Long term GnRH agonist treatment will suppress pituitary release of LH and FSH, resulting in decline of gonadotrophin level to prepubertal concentration and arrest gonadal steroid secretion .

The child can remain on this therapy until aged about 11.5-12 years, after that normal gonadotrophin release , sex steroid production ,and pubertal maturation will reassume following discontinuation of GnRH agonist therapy .
GnRH agonist not indicated in precocious puberty that is independent on gonadotrophin release (estrogen secreting neoplasm ), unless the hypothalamic- pituitary axis has been activated.

2-Other type of treatment is medroxyprogesterone acetate (MPA) as an oral or intramuscular rout.
MPA is effective in retarding breast and genital development ,but has no effect on peak height or osseous maturation.

3-Individuals with tumors, infections or other CNS disorders requires neurosurgical consultation .

4-Individuals with pseudoprecocious puberty treatment is done by identifying the cause and treated accordingly such as elimination of exposure to exogenous compounds, and those with abdominal, pelvic or adrenal neoplasm require surgical exploration.

Delayed puberty:- Delayed puberty is characterized by the absence of breast development by the age of 14 years or the absence of menses by age of 16 years .

Categories:-
1- Hypergonadotrophic hypogonadism : It includes conditions in which ovaries or gonads are not functioning and are unable to respond to gonadotrophins (FSH, LH) and this result in the gonadotrophins levels will be high. Examples include Turner syndrome (45X0); gonadal dysgenesis; idiopathic premature ovarian failure ; autoimmune ovarian failure; and ovarian failure secondary to radiotherapy or chemotherapy.

2-Hypogonadotrophic hypogonadism: The ovaries are normal; however, the signal from hypothalamus is absent. Examples are includes Kallmann syndrome ( isolated GnRH deficiency), or hypothalamic suppression by stress, severe disease or malnutrition, or tumor invasion of the pituitary (prolactinoma or craniopharyngioma).

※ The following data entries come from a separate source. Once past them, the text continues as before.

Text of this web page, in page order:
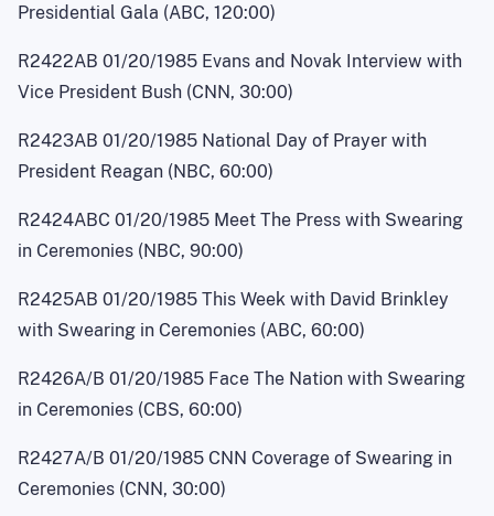
Presidential Gala (ABC, 120:00)
R2422AB 01/20/1985 Evans and Novak Interview with
Vice President Bush (CNN, 30:00)
R2423AB 01/20/1985 National Day of Prayer with
President Reagan (NBC, 60:00)
R2424ABC 01/20/1985 Meet The Press with Swearing
in Ceremonies (NBC, 90:00)
R2425AB 01/20/1985 This Week with David Brinkley
with Swearing in Ceremonies (ABC, 60:00)
R2426A/B 01/20/1985 Face The Nation with Swearing
in Ceremonies (CBS, 60:00)
R2427A/B 01/20/1985 CNN Coverage of Swearing in
Ceremonies (CNN, 30:00)

3-Eugonadotrophic: Constitutional delay .These patients have normal progression of the stages of puberty; the initiation of the process is simply delayed.

Management:-
Treatment depends on the etiology of the delay. In cases of gonadal dysgenesis ,the gonads should be removed at diagnosis because of the risk of neoplastic degeneration. Otherwise hormone replacement with estrogen , and subsequently both estrogen and progesterone ( the introduction of progesterone to the regime usually occurs 18 months to 2 years after initial estrogen ), the hormonal replacement is required to promote sexual development and menarche.
In case of isolated GnRH deficiency but there is functioning pituitary gland can give GnRH agonist, or give gonadotrophins (FSH and LH), while in case of damaged pituitary gland the GnRH agonist will be ineffective so we can give gonadotrophins (FSH and LH) in order to stimulate the ovaries.